I want to create a robust image retrieval for my dataset of images. I'm using the qdrant cluster to store my image embeddings (using finetuned dinov2). My dataset has a lot of intricate artwork abstract and cubism. Using my embeddings I'm able to do a similarity search given a query image and I can retrieve the top 5 similar images. The retrieved images aren't good enough. There still needs to be reranking done. I find it difficult to rerank the retrieved images. Since text is easier to rerank, I generated captions for my dataset using the google gemini model. I'm not really happy with the captions. Since these are abstract drawings and colours it got a lot of the detail wrong. Can someone help give me direction as to how I proceed with reranking the images, either using text or image. I'm not happy with the captions generated despite refining the prompt
#Image reranking
40 messages · Page 1 of 1 (latest)
@tropic dawn
Maybe create a small dataset ranked images and fine tune the model on it
But images need to be ranked based on a query image right. When the query image is dynamic how can we make a dataset
My task is to do image retrieval: I have 500 index images (These are HD DSLR pics) and there are query images which have instances of the query image in them. My goal is to pic the right index image given a query image. Thats why i finetuned dino to generate embeddings. Now I need to focus on reranking the retrieved images
you make a dataset by taking reference images at random and manually ranking other images chosen at random against it I would say
You don't necessarily have to rerank based on content. If your application has natural signal, such as clicks, you can just rerank based on probability to be clicked on. Basically, you can concatenate user embedding + image embedding, pass to a small model that predict probability to be clicked on. See more on Learning to Rank: https://towardsdatascience.com/learning-to-rank-a-complete-guide-to-ranking-using-machine-learning-4c9688d370d4
If the ranking is subjective, I would just annotate given a query, what was clicked on, and create a continuous model to learn about given a query and list of images, what is most likely to be clicked on
Hey Ian!! Thank you so much for replying! So mine isn’t really a text- image search like google images. Mine is like an image-image search. Im given a query image and based on its content I need to pick the correct index image. The query is basically an instance of one of the index images. The last time we spoke you gave me an idea of captioning the images to text and working with those embeddings instead, and you also told me how important reranking is. But, I’m having trouble with that. Captions generated after prompting aren’t working well. I tried the gemini model for captioning (it takes over 3-4 secs to generate a caption for an image), and the captions aren’t that accurate. Worst part is when it return no result, cause gemini is not able to describe it. Im stuck with this issue.

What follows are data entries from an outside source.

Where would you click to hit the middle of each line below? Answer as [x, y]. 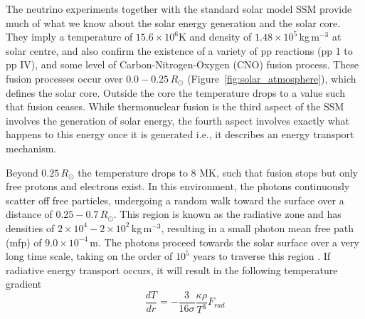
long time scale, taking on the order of [89, 256]
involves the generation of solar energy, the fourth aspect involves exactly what [178, 120]
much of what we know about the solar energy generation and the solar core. [173, 22]
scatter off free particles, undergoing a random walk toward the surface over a [175, 200]
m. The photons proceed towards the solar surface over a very [224, 242]
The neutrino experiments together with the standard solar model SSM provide [179, 9]
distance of [29, 214]
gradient [24, 284]
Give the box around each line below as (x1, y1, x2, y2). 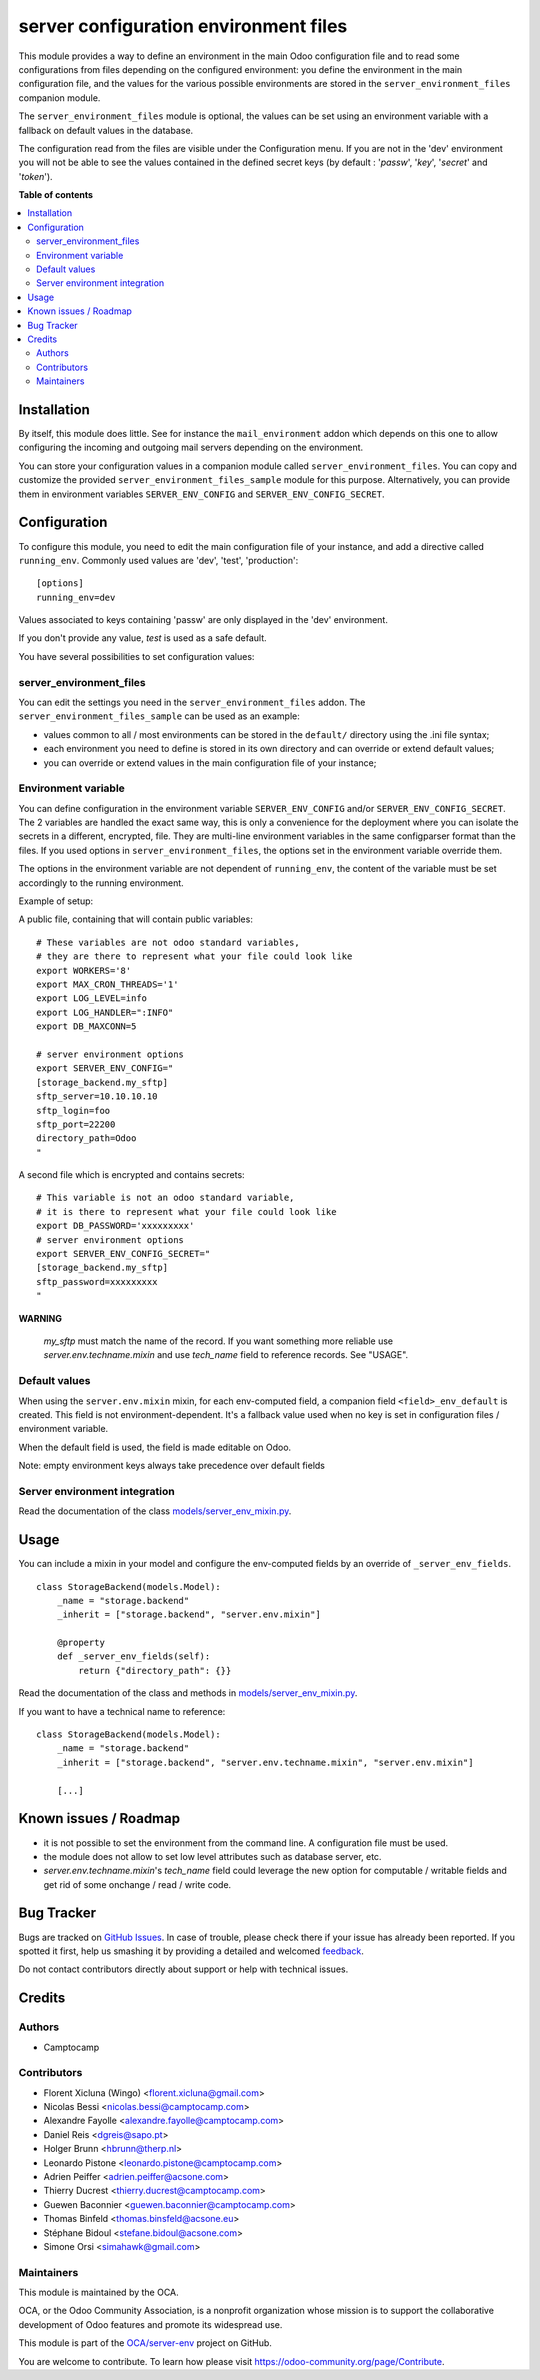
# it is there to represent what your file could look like (36, 1206, 337, 1217)
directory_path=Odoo (36, 1133, 137, 1144)
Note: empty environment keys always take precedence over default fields (18, 1460, 325, 1472)
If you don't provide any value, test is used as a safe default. (18, 632, 267, 644)
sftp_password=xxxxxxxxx (36, 1276, 158, 1287)
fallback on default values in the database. (18, 124, 194, 136)
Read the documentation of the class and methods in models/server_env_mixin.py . (18, 1687, 358, 1699)
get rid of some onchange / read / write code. (43, 1878, 232, 1890)
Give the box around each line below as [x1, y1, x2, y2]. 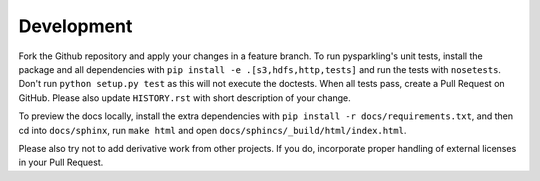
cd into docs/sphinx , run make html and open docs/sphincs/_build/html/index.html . [18, 124, 407, 136]
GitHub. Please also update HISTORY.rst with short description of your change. [18, 91, 352, 104]
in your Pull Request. [18, 156, 104, 169]
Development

So there is no click in my application. Rather just a query image taken by a user which must contain an instance of any index image.
Hey this is a really nice idea. And I was actually trying that out last night. BUT.. later on I will have to register more images. Right now my dataset is small, but when I add more images to the mix, it makes no sense to keep ranking them manually right.
Just pondered over your message again. No image has a higher chance of being clicked on. This application doesnt involve clicking. its more like scanning an image and querying it. The query image is random and could be ANY of an index image instance or NONE.
The more you have ground truth data about the ranking preference you want to have, the more the model will be able to generalize this ranking to other images. In deep learning, more is better.
see that's the thing. I don't have a lot of ground truth data right now. And I'm sure while registering there will be max only 100 different images.
And since my images are artwork even I'm not sure how similar or dissimilar some work are.
If you don't know if the images are supposed to be similar or not, you should probably not expect the AI to do a better job
I mean I have a vague idea. But the retriever did a good job finding similar images and thats all AI as well. Why can't the reranking space be made into something like this.
what is your ground truth reference exactly?
the HD DSLR Artwork images
and it gives you good rankings?
I am talking about the rankings, not the images
rankings? I haven't done reranking yet. The retriever works fine
I'm not able to do the ranking
so if I understand correctly, you have a model for ranking, but you are not happy with it, and you have no reference ranking model or ground truth ranking data?
noo I don't have model for ranking. I want a model for image ranking. The ones in paper with code are either not under and MIT License, or are not clear with their instruction, so I'm not able to rerank the images. Since reranking text is easier, I was looking into captioning the images. And yes, I have no ground truth ranking data.
then maybe you can try other embedding similarity functions, L1 distance, cosine similarity, etc.
I'm using cosine similarity to retrieve the embeddings. L1 didn't work well with retrieval
then maybe you can try something like this:
do not simply embed the entire image, but also embed crops of the image (ex: top left, top right, bottom left, bottom right), concat the embeddings and compute the similarity on the concatenated vectors
of course, with 4 additional crops you would have to perform 5 forward passes to compute all embeddings and you would get combined embedding vectors that are 5 times bigger
I'm sorry I don't understand you, how will this help in reranking?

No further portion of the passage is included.